Escrevo minha última coluna do ano com o tema que imaginei abordar em dezembro de 2025. É de esperar que, no ano que antecede as eleições presidenciais, as incertezas fiscais —amplificadas por um aumento expressivo dos gastos públicos— gerem um cenário altamente volátil, levando investidores a tomar decisões, ou adiá-las, com base nas possíveis trajetórias da política econômica futura. A surpresa, no entanto, é que esse cenário se materializou já em 2024. Dois anos de incertezas são muito tempo para qualquer economia.
Na realidade, o arcabouço fiscal criado em 2023 —projetado para funcionar como uma âncora mais flexível a fim de substituir o teto de gastos— trouxe consigo regras que o tornariam incapaz de garantir sua própria sustentabilidade. Portanto, não deveria ser surpreendente a crise de confiança a que estamos assistindo. A verdadeira surpresa reside na falta de percepção política de que a resistência em adotar, neste momento, medidas rigorosas de contenção de gastos comprometerá as condições mínimas de estabilidade econômica até as eleições de 2026.
Estamos prestes a encerrar o ano com um dólar acima de R$ 6, um ciclo de alta das taxas de juros projetado pelo mercado acima de 16,5%, e as empresas listadas no mercado extremamente descontadas. Sob tais condições, será difícil evitar um ano marcado por alta da inflação, desaceleração do crédito, aumento do desemprego e queda na confiança de empresários e consumidores. Nossa taxa de investimento, atualmente em um dos menores níveis históricos, tende a contrair-se ainda mais nos próximos dois anos.
Com preços dos ativos tão deteriorados, caso o atual arcabouço seja reforçado e preservado até pelo menos 2026, poderíamos ao menos atravessar esse período de forma menos turbulenta. Contudo, para que isso aconteça, seriam necessárias medidas mais robustas do que as anunciadas e diluídas pelo Congresso, como mudanças estruturais no desenho do BPC, no seguro-desemprego e nas regras de desindexação dos gastos obrigatórios. Somente o presidente tem liderança política para levar essa agenda adiante, que é de responsabilidade do Executivo.
As recentes intervenções do BC no mercado cambial e do Tesouro recomprando títulos públicos trouxeram algum alívio, mas não alteram o fundamento subjacente dessa crise.
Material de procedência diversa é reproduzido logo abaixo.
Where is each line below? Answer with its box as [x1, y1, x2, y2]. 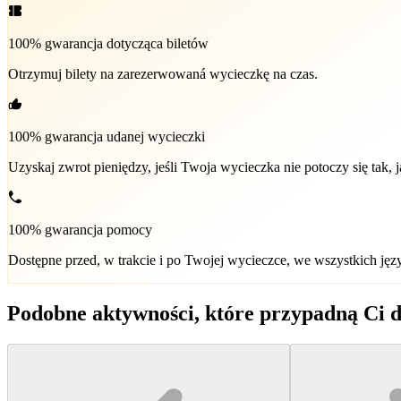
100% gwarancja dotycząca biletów [8, 35, 209, 51]
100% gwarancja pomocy [8, 221, 152, 237]
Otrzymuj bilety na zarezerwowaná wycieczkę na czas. [8, 65, 318, 81]
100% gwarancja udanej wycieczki [8, 128, 205, 144]
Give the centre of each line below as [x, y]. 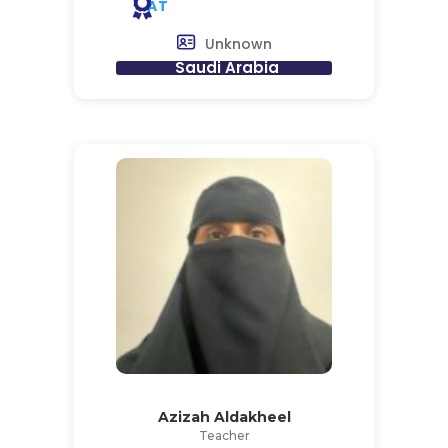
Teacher [224, 435]
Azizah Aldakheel [224, 416]
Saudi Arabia [226, 67]
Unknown [239, 43]
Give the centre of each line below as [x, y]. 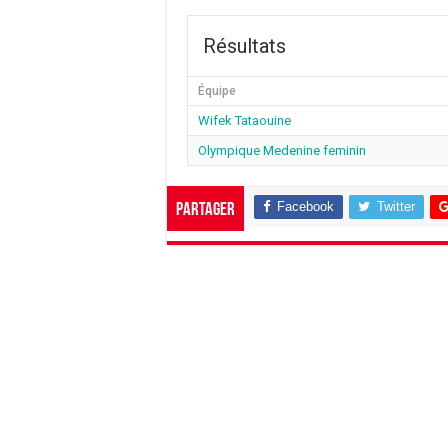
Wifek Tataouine [244, 120]
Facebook [305, 206]
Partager [205, 210]
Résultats [244, 45]
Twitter [396, 206]
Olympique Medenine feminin [282, 150]
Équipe [217, 90]
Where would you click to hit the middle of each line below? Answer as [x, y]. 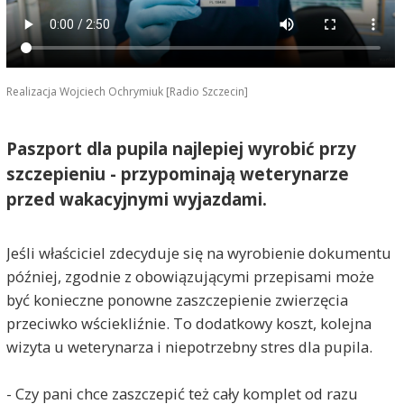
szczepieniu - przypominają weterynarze [177, 174]
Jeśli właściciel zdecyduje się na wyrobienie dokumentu [198, 252]
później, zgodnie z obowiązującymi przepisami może [190, 276]
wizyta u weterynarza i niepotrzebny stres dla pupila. [189, 346]
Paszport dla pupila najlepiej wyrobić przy [181, 149]
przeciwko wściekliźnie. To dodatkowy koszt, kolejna [188, 323]
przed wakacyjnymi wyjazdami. [136, 199]
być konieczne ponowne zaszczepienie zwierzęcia [177, 299]
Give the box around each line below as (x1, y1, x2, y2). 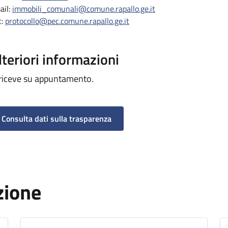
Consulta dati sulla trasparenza (2, 112, 111, 125)
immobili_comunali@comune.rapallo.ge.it (12, 3, 155, 15)
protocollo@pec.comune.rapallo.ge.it (5, 15, 129, 27)
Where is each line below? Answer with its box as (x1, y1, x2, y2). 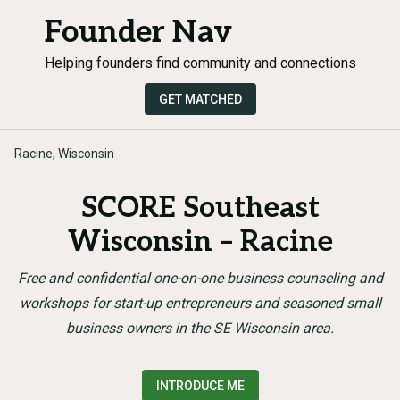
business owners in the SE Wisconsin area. (66, 320, 334, 337)
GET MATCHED (158, 92, 242, 106)
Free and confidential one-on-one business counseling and (17, 270, 383, 287)
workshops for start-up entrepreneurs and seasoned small (19, 295, 381, 312)
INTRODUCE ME (155, 379, 245, 393)
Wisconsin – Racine (67, 225, 333, 259)
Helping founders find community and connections (44, 54, 356, 71)
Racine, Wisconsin (14, 146, 114, 161)
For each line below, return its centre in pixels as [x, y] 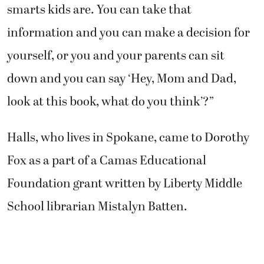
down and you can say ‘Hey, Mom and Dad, [122, 79]
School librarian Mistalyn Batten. [97, 207]
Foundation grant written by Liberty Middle [125, 184]
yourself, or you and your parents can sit [116, 56]
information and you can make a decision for [128, 33]
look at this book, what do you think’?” [110, 102]
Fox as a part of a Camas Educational [107, 161]
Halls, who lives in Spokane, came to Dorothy [128, 138]
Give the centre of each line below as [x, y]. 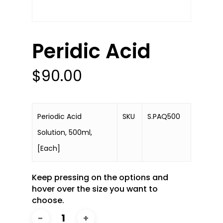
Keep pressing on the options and [100, 178]
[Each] [49, 149]
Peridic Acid [91, 52]
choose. [48, 201]
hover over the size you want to [95, 189]
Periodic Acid [59, 117]
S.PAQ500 [164, 117]
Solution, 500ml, [65, 133]
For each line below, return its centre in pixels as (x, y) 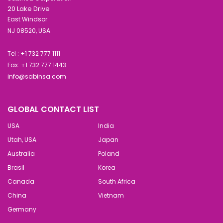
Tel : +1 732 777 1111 (34, 53)
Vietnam (111, 195)
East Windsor (27, 19)
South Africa (117, 181)
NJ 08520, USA (29, 30)
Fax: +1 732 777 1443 (37, 65)
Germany (22, 209)
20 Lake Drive (29, 8)
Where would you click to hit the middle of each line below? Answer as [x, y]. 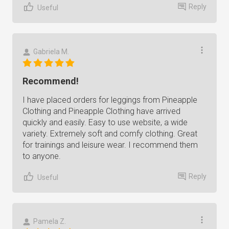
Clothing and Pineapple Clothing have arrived [101, 111]
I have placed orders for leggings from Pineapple [110, 100]
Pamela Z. [50, 221]
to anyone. [42, 156]
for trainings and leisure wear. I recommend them [110, 145]
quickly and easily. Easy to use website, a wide [105, 122]
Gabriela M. [51, 52]
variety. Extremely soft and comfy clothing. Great [110, 134]
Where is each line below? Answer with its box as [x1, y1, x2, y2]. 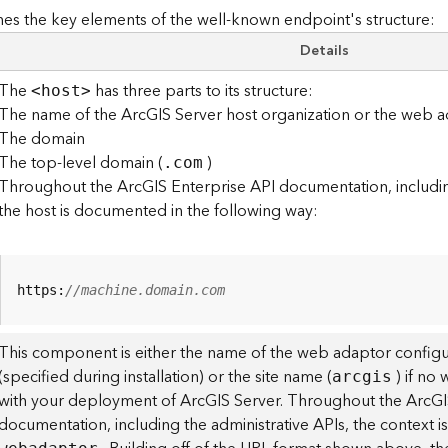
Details [299, 39, 349, 63]
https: [17, 282, 66, 298]
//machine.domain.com [65, 282, 226, 298]
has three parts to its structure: [91, 77, 314, 105]
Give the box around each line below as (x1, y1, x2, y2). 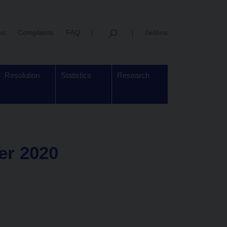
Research (117, 71, 149, 80)
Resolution (5, 71, 40, 80)
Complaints (18, 28, 54, 36)
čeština (145, 28, 168, 36)
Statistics (61, 71, 91, 80)
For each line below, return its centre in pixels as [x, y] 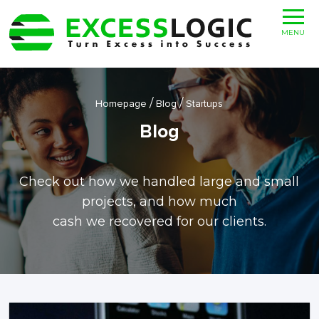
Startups [205, 104]
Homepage [121, 104]
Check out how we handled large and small [159, 182]
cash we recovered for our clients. [159, 221]
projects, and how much [159, 202]
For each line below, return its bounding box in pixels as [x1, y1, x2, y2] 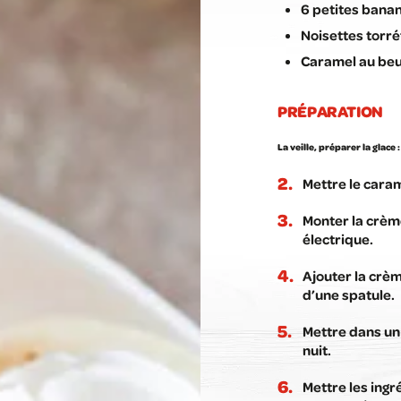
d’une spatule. [303, 285, 395, 303]
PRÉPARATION [277, 99, 384, 122]
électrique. [303, 229, 373, 248]
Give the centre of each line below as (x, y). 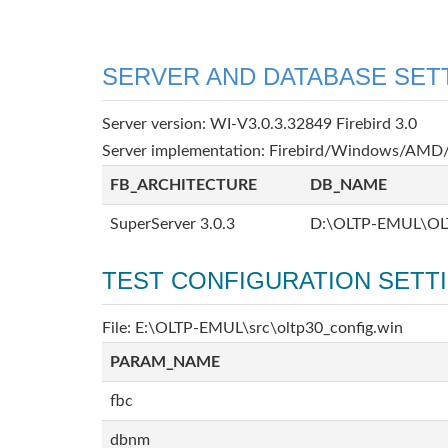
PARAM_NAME (165, 362)
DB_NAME (348, 185)
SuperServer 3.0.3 (172, 224)
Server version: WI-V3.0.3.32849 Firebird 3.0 (259, 124)
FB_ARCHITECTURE (183, 185)
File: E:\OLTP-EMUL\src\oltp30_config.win (252, 328)
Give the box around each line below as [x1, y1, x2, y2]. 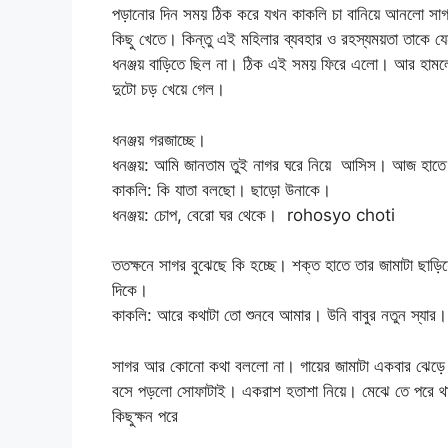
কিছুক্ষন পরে [112, 405, 178, 426]
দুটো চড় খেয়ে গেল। [112, 79, 225, 100]
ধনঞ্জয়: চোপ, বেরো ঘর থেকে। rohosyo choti [112, 204, 395, 225]
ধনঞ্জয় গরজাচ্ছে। [112, 129, 206, 150]
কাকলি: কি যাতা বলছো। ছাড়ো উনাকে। [112, 179, 331, 200]
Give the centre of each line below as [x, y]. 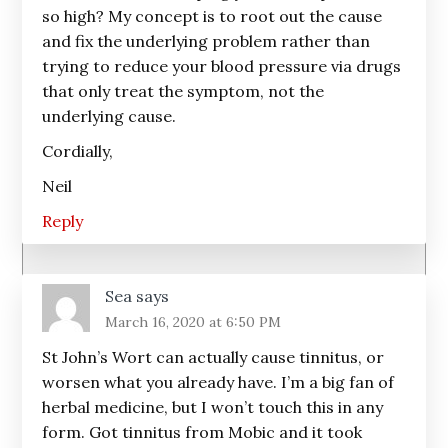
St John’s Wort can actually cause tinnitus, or [213, 357]
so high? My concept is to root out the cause [212, 16]
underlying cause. [109, 116]
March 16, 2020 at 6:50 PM [193, 322]
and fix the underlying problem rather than [206, 41]
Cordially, [78, 151]
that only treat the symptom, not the [183, 91]
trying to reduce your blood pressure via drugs [222, 66]
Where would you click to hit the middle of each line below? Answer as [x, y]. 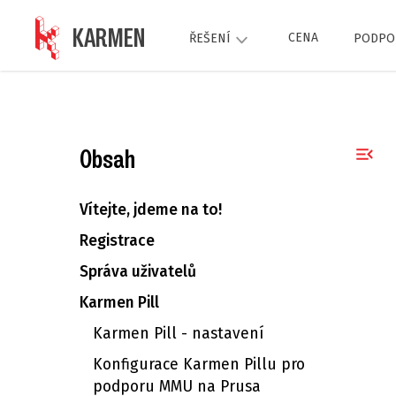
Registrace [117, 241]
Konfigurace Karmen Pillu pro [199, 365]
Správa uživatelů [138, 272]
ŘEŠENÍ [209, 38]
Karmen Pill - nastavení [178, 334]
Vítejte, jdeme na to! [151, 210]
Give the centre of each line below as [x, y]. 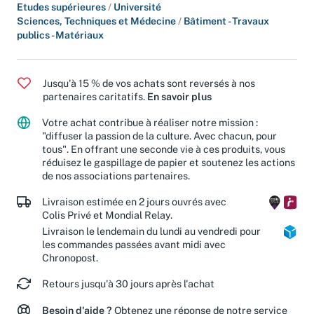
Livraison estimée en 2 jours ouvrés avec [134, 201]
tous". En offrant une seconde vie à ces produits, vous [164, 149]
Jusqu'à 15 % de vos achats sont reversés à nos [149, 83]
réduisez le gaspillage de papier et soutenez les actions [169, 163]
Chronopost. [70, 257]
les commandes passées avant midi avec [134, 244]
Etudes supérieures [62, 7]
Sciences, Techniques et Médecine [97, 21]

Atualmente, o nível de nossas reservas não é tão confortável quanto em 2013 e 2014, quando realizamos intervenções significativas. Por parte do Tesouro, o colchão de liquidez é limitado, e os vencimentos das dívidas se aproximam.
Enquanto o meio político, incluindo o Congresso, não se atenta ao prognóstico para nossa economia, o cenário internacional se agrava. Recentemente, o Federal Reserve sinalizou que reduzirá as taxas de juros de forma mais moderada do que o esperado no início do ciclo, consolidando a expectativa de que o dólar continuará forte e impondo um limite maior para os juros globais.
O BC está ciente da adversidade do cenário, ao destacar seu compromisso com a meta de inflação, utilizando o único instrumento à sua disposição: a taxa de juros. Contudo, não há cenário em que o BC consiga cumprir sua função de maneira eficaz sem âncora fiscal.
Sem ações vigorosas no controle dos gastos, colheremos os frutos de uma crise de confiança que se desenhava para 2026. E a grande pergunta que se coloca é: como atravessaremos os próximos dois longos anos?